* **TASK TO COMPLETE**:
Bring together copies of the lines in the data below that contain the word "frequency".

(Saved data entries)
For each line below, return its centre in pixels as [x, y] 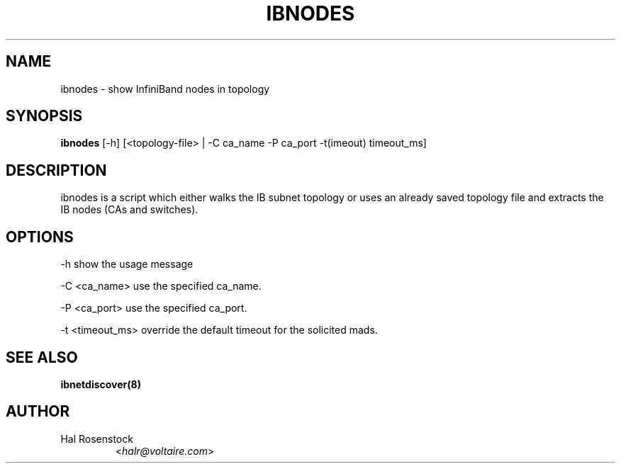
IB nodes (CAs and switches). [129, 210]
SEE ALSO [42, 357]
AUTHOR [38, 412]
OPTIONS [40, 237]
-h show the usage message [127, 264]
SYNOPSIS [44, 116]
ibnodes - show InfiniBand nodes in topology [165, 89]
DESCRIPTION [56, 170]
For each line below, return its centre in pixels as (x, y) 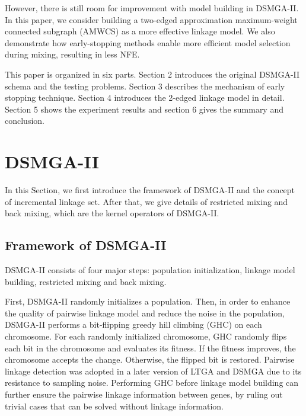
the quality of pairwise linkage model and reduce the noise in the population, (145, 313)
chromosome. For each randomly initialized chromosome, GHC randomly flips (146, 336)
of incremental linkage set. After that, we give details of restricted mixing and (146, 201)
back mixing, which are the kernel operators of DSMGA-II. (112, 213)
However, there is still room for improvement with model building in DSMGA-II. (152, 8)
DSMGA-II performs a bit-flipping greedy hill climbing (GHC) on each (133, 324)
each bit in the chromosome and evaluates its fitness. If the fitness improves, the (150, 348)
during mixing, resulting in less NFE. (72, 54)
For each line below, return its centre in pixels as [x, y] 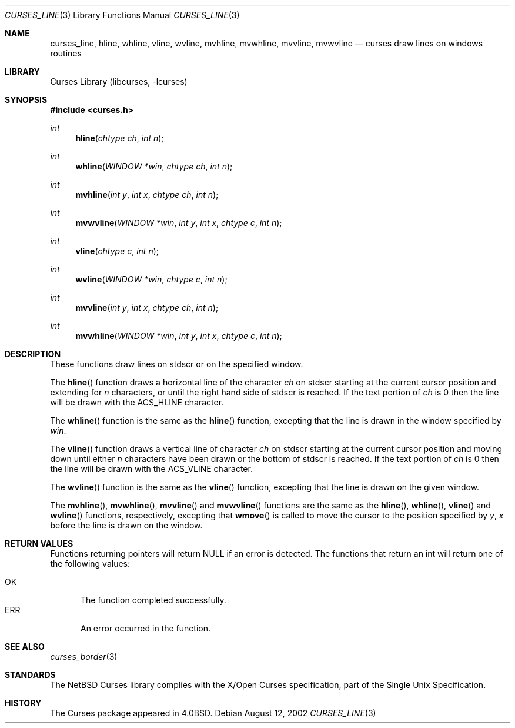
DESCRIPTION [33, 354]
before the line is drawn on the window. [126, 525]
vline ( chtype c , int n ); [117, 251]
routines [66, 53]
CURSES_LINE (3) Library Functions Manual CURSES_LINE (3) [122, 15]
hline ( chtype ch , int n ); [120, 138]
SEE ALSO [25, 646]
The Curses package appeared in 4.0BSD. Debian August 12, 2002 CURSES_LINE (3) [213, 713]
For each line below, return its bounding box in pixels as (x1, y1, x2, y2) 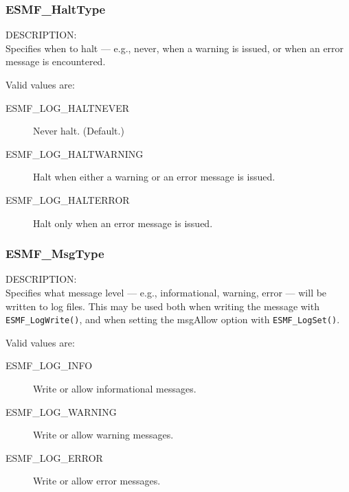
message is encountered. (5, 54, 106, 69)
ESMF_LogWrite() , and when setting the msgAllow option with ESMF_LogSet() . (5, 312, 340, 327)
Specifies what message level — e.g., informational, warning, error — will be (5, 285, 327, 299)
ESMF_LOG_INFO (5, 358, 93, 373)
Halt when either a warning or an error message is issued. (33, 169, 275, 184)
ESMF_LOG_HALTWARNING (5, 146, 144, 161)
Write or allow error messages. (33, 473, 161, 488)
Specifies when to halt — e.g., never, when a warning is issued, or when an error (5, 40, 344, 55)
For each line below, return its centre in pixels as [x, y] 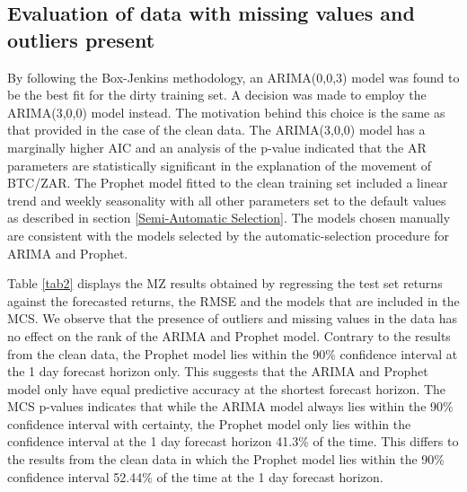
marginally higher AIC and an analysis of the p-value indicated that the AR [217, 147]
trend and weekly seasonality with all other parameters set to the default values [227, 200]
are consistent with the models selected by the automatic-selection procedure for [229, 235]
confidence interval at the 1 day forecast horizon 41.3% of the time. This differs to [233, 441]
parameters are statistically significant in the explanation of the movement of [220, 165]
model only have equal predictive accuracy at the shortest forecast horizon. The [227, 388]
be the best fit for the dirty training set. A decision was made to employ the [217, 95]
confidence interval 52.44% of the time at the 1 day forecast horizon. [195, 476]
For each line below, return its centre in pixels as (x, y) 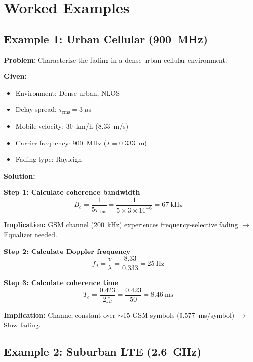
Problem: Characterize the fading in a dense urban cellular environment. (116, 59)
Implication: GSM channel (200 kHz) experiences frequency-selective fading (121, 225)
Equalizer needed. (31, 235)
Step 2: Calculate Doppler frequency (67, 251)
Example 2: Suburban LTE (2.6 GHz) (103, 351)
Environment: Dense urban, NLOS (68, 92)
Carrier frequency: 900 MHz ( (61, 142)
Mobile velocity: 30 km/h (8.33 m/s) (72, 126)
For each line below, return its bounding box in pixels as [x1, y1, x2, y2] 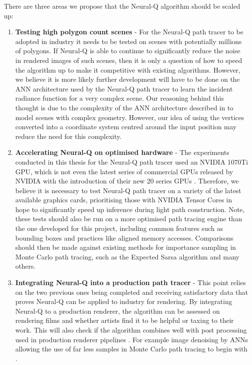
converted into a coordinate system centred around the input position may [15, 122, 236, 132]
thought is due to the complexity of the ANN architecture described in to [15, 102, 234, 112]
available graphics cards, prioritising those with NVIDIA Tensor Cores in [15, 195, 232, 205]
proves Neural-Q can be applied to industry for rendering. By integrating [15, 296, 232, 306]
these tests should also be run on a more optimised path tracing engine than [15, 213, 242, 224]
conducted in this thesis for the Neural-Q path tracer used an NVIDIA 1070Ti [15, 156, 248, 167]
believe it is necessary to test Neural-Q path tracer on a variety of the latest [15, 185, 241, 195]
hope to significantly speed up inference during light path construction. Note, [15, 204, 245, 214]
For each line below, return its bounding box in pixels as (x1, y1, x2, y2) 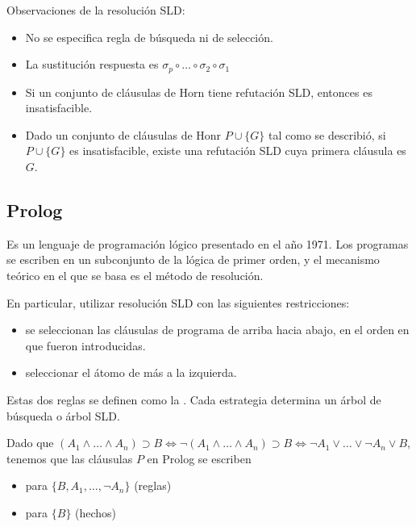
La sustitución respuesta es (25, 56, 159, 73)
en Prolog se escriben (147, 450, 252, 466)
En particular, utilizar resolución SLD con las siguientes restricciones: (6, 294, 350, 311)
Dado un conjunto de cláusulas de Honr (25, 126, 222, 143)
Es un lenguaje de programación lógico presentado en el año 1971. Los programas (6, 235, 409, 252)
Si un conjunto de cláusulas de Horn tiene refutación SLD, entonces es (25, 83, 372, 100)
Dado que (6, 434, 54, 451)
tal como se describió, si (268, 126, 386, 143)
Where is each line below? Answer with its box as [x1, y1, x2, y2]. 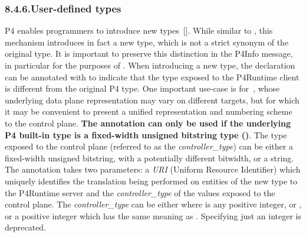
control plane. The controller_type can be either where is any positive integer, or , [5, 198, 302, 210]
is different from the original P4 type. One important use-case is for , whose [5, 82, 280, 95]
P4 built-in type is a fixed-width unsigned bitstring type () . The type [5, 128, 287, 141]
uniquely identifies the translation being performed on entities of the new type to [5, 174, 298, 187]
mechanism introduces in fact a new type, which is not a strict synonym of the [5, 35, 289, 48]
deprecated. [5, 221, 47, 233]
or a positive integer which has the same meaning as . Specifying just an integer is [5, 209, 301, 222]
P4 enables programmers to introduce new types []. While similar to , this [5, 24, 273, 37]
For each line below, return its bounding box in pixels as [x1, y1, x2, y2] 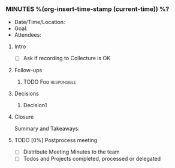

* **WRITTEN RESPONSE**:
Implication: GSM channel (200 kHz) experiences frequency-selective fading (121, 225)
Step 2: Calculate Doppler frequency (67, 251)
Carrier frequency: 900 MHz ( (61, 142)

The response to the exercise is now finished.